What needs to be done:
Write out the lines below exactly, beginning at the one with "For each line" and stopping after the one with "# Corpus(documents=25000, tokens=87884, words=5871238))"; the pictures are not copied.

[Collected data entries]
○ ○ ○ ○ ○
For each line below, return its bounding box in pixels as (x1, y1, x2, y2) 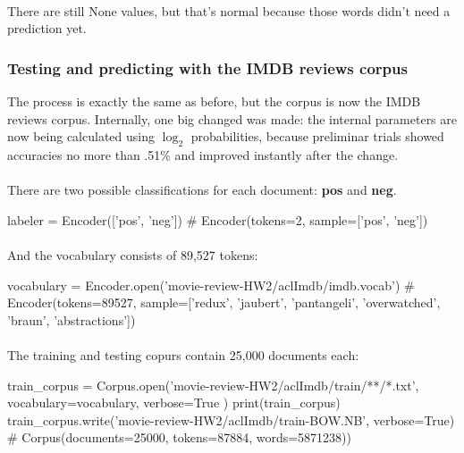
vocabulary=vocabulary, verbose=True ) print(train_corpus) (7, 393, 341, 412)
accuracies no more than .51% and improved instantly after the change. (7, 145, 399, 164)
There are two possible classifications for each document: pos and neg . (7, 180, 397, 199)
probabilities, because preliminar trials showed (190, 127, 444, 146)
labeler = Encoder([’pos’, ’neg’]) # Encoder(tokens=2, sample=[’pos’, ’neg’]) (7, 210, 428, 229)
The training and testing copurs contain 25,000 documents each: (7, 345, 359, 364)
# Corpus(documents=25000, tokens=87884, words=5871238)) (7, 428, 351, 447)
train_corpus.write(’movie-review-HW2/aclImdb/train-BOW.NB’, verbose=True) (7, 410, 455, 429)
○ ○ ○ ○ ○
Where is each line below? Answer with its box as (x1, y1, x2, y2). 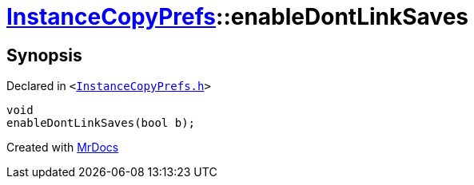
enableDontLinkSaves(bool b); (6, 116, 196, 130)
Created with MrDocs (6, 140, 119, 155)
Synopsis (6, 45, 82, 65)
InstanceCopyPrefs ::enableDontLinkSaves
○ ○ ○ ○ ○
Exercise result:
For each line below, return its bounding box in pixels as (x1, y1, x2, y2) 
vocabulary=vocabulary, verbose=True ) print(train_corpus) (7, 393, 341, 412)
accuracies no more than .51% and improved instantly after the change. (7, 145, 399, 164)
There are two possible classifications for each document: pos and neg . (7, 180, 397, 199)
probabilities, because preliminar trials showed (190, 127, 444, 146)
labeler = Encoder([’pos’, ’neg’]) # Encoder(tokens=2, sample=[’pos’, ’neg’]) (7, 210, 428, 229)
The training and testing copurs contain 25,000 documents each: (7, 345, 359, 364)
# Corpus(documents=25000, tokens=87884, words=5871238)) (7, 428, 351, 447)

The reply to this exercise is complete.